Caneta na boca
Ele estava sentado em seu canto de estudos. O computador ligado sobre a mesa, uma pilha de livros ao lado, o pote de canetas carregado e até ali esquecido e um pequeno Yoda observando a cena de camarote, embora aquele rapaz pensasse que estava sozinho em um dos seus íntimos momentos de reflexão.
Passara a tarde ali mesmo, com as costas curvadas sobre a mesa, os olhos presos na tela do computador lendo e relendo os textos de uma longa bibliografia que seria usada numa prova. A prova, aliás, estava a cada dia mais perto. Ele estava mesmo muito preocupado. Com isso também, mas não era tudo.
O relógio marcava 22h quando ele fechou o último texto que tinha coragem de enfrentar naquele dia. Deixou-se escorregar na cadeira desconfortável esticando as pernas e jogando a cabeça para trás. Tirou os óculos que usava para trabalhar ao computador e ficou alguns instantes olhando para o teto. O quarto estava imerso em uma meia-luz desoladora. Uma das duas lâmpadas do pequeno lustre tinha queimado no dia anterior e ainda não fora trocada. Ele piscou algumas vezes enquanto tentava afastar de diante dos olhos as palavras que tinha lido. Ao menos no restante daquela noite queria esquecer as coisas importantes, queria deixar-se levar pelo silêncio tranquilo que antecede o sono.
Mas ele não era um rapaz de sorte e depois que as palavras foram embora, depois que o texto ficou tênue no fundo de sua mente, outras coisas importantes foram acendendo suas luzes como uma cidade noturna que desperta para festejar.
O primeiro pensamento que lhe ocorreu estava ligado à uma ideia que tinha tido ao longo daquela semana. Sabia que era um rapaz tranquilo, um tanto tímido, quieto, e quando falava com as pessoas às vezes temia que elas não conseguissem compreendê-lo por sua própria incapacidade de se fazer compreender.

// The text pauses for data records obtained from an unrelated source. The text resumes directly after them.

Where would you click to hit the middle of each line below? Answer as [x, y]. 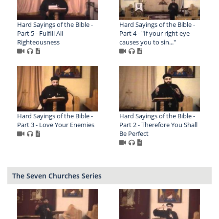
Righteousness [38, 42]
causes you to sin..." [147, 42]
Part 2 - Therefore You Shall [158, 124]
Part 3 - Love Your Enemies [56, 124]
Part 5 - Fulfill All [40, 33]
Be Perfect [134, 133]
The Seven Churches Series [57, 175]
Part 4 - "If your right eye [154, 33]
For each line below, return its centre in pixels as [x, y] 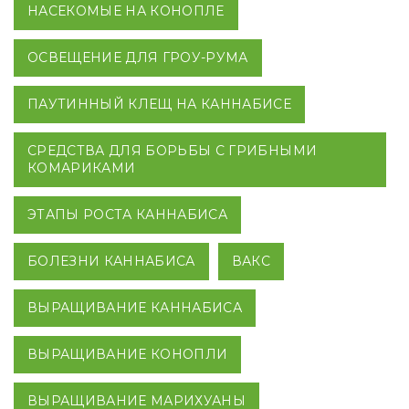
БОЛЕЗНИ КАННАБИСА [111, 261]
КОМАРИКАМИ [82, 168]
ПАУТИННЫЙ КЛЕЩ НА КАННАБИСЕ [160, 104]
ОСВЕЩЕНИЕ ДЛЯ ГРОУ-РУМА [138, 57]
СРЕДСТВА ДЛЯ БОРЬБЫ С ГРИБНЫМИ [173, 150]
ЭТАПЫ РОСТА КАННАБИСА [128, 214]
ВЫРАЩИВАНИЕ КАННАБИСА [135, 307]
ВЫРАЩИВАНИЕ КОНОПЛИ [128, 354]
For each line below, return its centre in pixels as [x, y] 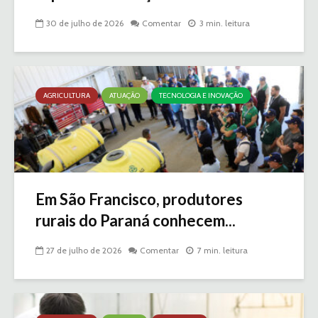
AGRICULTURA [67, 96]
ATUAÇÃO [125, 96]
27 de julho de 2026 [84, 251]
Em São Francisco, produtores [139, 199]
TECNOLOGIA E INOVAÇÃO [201, 96]
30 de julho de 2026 [85, 23]
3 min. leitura [225, 23]
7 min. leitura [223, 251]
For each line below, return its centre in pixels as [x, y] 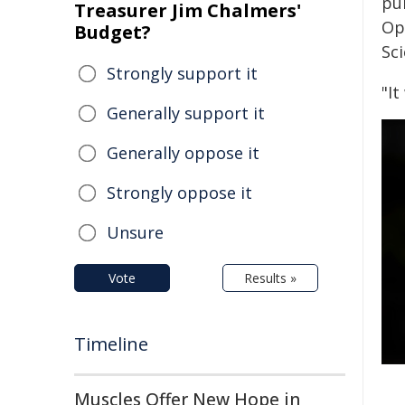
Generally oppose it [183, 153]
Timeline [111, 344]
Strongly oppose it [179, 193]
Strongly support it [182, 73]
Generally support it [186, 113]
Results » [270, 278]
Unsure [135, 232]
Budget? [113, 32]
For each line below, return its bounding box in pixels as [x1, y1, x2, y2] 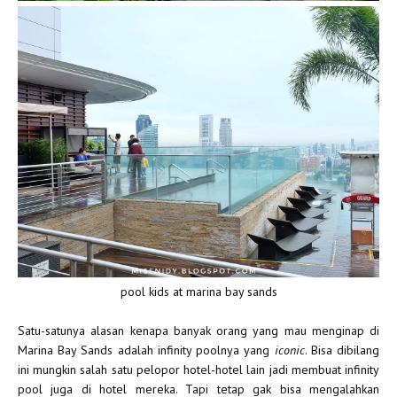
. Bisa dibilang [304, 342, 380, 359]
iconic [274, 342, 305, 359]
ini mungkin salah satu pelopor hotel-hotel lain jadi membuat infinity [18, 362, 379, 378]
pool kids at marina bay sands [120, 284, 277, 300]
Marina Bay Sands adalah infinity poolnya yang [18, 342, 275, 359]
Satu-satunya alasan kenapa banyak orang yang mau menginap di [18, 323, 379, 339]
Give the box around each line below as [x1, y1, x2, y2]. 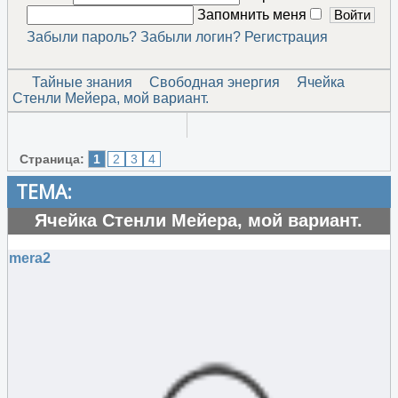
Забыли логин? [139, 28, 241, 44]
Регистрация [243, 28, 328, 44]
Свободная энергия [149, 75, 280, 90]
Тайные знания [32, 75, 132, 90]
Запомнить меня [196, 6, 310, 22]
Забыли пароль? [26, 28, 137, 44]
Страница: [20, 152, 84, 166]
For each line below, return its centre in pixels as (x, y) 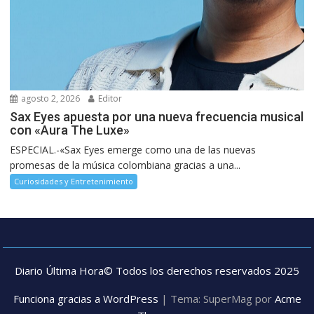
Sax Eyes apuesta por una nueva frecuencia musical (157, 117)
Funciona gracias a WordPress (86, 299)
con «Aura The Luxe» (70, 130)
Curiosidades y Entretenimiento (74, 182)
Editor (109, 99)
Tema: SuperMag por (222, 299)
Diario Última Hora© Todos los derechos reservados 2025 (157, 271)
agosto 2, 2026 (50, 99)
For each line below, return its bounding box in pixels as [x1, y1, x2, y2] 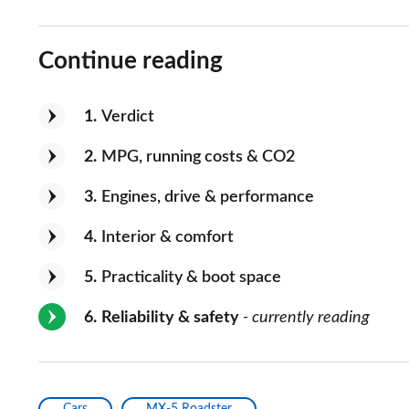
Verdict [101, 108, 154, 125]
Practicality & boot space [101, 268, 281, 286]
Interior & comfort [101, 228, 234, 246]
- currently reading [239, 309, 370, 326]
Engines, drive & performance [101, 188, 314, 205]
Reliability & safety [101, 309, 239, 326]
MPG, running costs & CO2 [101, 148, 295, 165]
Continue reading [38, 48, 223, 73]
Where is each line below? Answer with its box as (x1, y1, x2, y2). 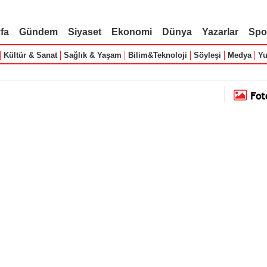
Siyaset (67, 27, 101, 37)
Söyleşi (193, 51, 221, 60)
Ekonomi (111, 27, 152, 37)
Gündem (18, 27, 58, 37)
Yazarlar (201, 27, 238, 37)
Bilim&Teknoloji (128, 51, 187, 60)
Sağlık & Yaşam (63, 51, 122, 60)
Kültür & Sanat (3, 51, 57, 60)
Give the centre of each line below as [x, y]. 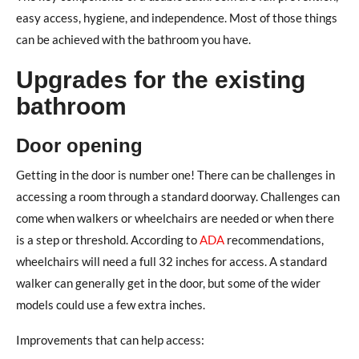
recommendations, [274, 239]
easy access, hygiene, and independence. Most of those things [177, 17]
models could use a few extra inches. [111, 304]
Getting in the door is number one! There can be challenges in [175, 174]
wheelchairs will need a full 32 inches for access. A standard [171, 261]
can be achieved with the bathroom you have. [133, 39]
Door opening [79, 145]
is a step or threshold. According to [108, 239]
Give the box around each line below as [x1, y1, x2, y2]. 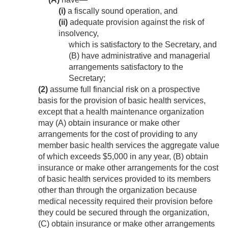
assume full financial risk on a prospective [48, 85, 200, 94]
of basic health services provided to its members [38, 175, 211, 184]
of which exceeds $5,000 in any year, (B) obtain [38, 152, 208, 161]
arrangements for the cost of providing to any [38, 130, 197, 139]
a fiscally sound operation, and [66, 7, 178, 16]
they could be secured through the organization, [38, 208, 209, 217]
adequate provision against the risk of [68, 18, 204, 27]
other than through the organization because [38, 186, 197, 195]
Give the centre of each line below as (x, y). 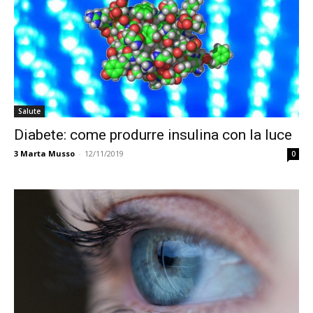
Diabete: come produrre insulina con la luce (153, 135)
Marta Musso (48, 153)
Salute (29, 111)
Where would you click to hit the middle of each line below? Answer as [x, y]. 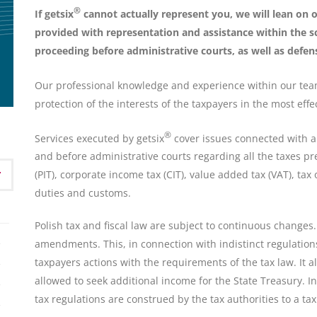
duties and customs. [83, 193]
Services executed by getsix [99, 138]
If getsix [54, 13]
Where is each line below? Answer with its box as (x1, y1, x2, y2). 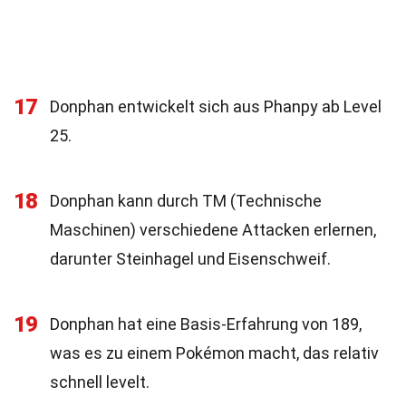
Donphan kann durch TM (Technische (50, 191, 322, 210)
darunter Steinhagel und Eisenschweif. (50, 249, 331, 268)
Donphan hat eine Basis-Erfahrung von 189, (50, 314, 362, 333)
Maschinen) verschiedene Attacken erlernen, (50, 220, 376, 239)
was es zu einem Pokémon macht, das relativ (50, 343, 379, 362)
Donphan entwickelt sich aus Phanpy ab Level (50, 97, 382, 116)
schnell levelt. (50, 372, 150, 391)
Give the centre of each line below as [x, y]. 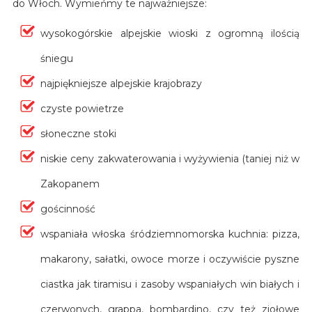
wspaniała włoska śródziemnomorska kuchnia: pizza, [170, 234]
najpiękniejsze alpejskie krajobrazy [121, 83]
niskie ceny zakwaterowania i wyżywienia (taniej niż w [170, 158]
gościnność [68, 209]
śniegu [56, 58]
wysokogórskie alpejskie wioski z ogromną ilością [170, 33]
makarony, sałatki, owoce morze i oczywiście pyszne [170, 259]
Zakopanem [70, 184]
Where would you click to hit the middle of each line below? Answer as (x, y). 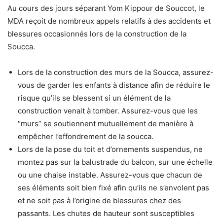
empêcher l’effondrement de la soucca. (86, 136)
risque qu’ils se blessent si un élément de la (94, 98)
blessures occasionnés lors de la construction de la (97, 34)
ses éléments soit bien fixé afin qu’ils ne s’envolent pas (113, 188)
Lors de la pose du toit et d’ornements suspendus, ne (110, 149)
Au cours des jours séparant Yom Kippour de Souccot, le (106, 8)
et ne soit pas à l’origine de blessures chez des (99, 201)
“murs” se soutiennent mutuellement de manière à (106, 124)
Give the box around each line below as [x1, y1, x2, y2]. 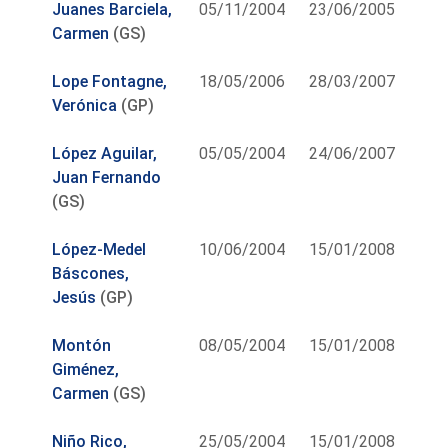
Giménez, [52, 359, 120, 379]
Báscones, [52, 263, 130, 283]
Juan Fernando [52, 167, 162, 187]
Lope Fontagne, [52, 71, 168, 91]
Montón [52, 335, 112, 355]
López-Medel [52, 239, 147, 259]
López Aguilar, [52, 143, 158, 163]
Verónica [52, 95, 118, 115]

Passara a semana toda culpando sua maneira de falar. Baixa, para dentro, ou algo assim. Mas o YouTube dizia que tinha solução para o problema. E lá estava ele, sentado em frente ao computador, ouvindo um cidadão de voz grave e marcante explicando “como falar melhor”. Era um assunto desinteressante. Meu Deus, como era desinteressante. É difícil saber quando se está prestando atenção em uma coisa ou prestando atenção no que seu coração está gritando. Ou mais difícil prestar atenção quando o tal coração está fazendo isso.
Estava?
Chegou a hora de um exercício. “Coloque uma caneta na boca e fale...”, sugeriu o homem no vídeo. A sugestão passou raspando pela mente do rapaz que em meio a seus pensamentos já tinha começado a piscar de sono ou surtar de desespero. Foi um sinal para despertar. Com a mão meio desorientada buscou uma caneta no pote sobre a mesa e meteu-a na boca, apoiada entre os lábios na horizontal como o sábio sugerira.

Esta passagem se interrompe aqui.